Indian companies are investing more on securing their data rather than pumping more money into technology as they try to build comprehensive solutions to prevent hackers from attacking their network, said Sanjai Gangadharan, regional director SAARC of A10 Networks.
“IT budgets are shrinking and security budgets are going up,” Mr. Gangadharan said. “Security investments or budgets in India have doubled or even tripled. There are now security departments under a chief information officer, chief security officer or a risk officer, which are being allocated a lot of budgets. IT budgets are shrinking because it is mostly pay-as-you-go model now, and there is less capital expenditure required. “Also, overall costs are coming down. Here, the device cost may come down, but the need for building an overall solution which has more components, and upgrading it with more features and functionalities, that is on the rise.”
Global spending on information security products and services will reach more than $114 billion in 2018, an increase of 12.4% from last year, according to an August 16 report from Gartner, Inc. In 2019, the market is forecast to grow 8.7% to $124 billion. Privacy concerns, persisting skills shortages and regulatory changes such as EU’s Global Data Protection Regulation (GDPR) are the main drivers, said Siddharth Deshpande, research director at Gartner.

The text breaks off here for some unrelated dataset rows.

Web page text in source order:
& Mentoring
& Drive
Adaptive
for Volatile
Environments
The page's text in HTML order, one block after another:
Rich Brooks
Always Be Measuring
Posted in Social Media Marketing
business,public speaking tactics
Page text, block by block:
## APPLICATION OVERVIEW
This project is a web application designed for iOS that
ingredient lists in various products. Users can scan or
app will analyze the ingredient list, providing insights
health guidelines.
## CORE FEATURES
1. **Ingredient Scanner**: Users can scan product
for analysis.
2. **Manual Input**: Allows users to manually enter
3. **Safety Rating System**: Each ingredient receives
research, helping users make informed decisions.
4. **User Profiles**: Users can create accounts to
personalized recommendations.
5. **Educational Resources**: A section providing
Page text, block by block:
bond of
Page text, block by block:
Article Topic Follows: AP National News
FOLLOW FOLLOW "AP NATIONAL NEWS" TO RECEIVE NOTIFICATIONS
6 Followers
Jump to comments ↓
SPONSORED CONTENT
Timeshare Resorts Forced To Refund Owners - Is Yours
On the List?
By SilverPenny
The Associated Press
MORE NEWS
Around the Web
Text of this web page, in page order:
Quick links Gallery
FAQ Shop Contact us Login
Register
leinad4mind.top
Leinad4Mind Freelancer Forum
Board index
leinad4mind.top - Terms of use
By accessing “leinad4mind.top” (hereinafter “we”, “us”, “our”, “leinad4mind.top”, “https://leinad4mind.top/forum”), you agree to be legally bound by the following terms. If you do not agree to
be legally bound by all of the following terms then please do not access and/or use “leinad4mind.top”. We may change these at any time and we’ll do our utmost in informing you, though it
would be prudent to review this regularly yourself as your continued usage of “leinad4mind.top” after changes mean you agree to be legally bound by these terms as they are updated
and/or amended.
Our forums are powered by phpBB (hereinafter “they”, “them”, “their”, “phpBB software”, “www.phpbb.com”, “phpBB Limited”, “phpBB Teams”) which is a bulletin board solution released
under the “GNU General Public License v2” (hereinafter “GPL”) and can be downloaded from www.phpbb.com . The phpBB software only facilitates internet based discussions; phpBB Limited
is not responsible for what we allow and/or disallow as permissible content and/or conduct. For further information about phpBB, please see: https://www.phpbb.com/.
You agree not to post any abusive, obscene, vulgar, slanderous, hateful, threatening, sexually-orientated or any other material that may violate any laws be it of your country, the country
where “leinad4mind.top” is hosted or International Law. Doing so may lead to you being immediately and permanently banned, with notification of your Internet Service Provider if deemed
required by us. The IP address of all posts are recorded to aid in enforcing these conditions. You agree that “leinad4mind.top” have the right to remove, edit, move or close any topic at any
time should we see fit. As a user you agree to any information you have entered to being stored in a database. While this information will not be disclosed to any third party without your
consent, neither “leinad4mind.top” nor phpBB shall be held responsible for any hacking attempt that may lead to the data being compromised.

A recent attack on Singapore Health Services (SingHealth) network compromised personal health records of 1.5 million patients in the island and reinforced the need to view sensitive data and IT systems as critical infrastructure, he said. Today everybody has realised that PCs, servers, networks, applications have all become commoditised. One can go and pick any of it up, very easily.
Now what all this generates is a huge amount of data. This data belongs to the enterprise. And the security of this data, in terms of who should access this data, where should it be accessed from, where should it be stored, all of this will always be the decision of the enterprise. So what will remain with the enterprise is two things — one is the storage of data, how to store the data, where to store it and in what form, and the second is how to keep this information secure.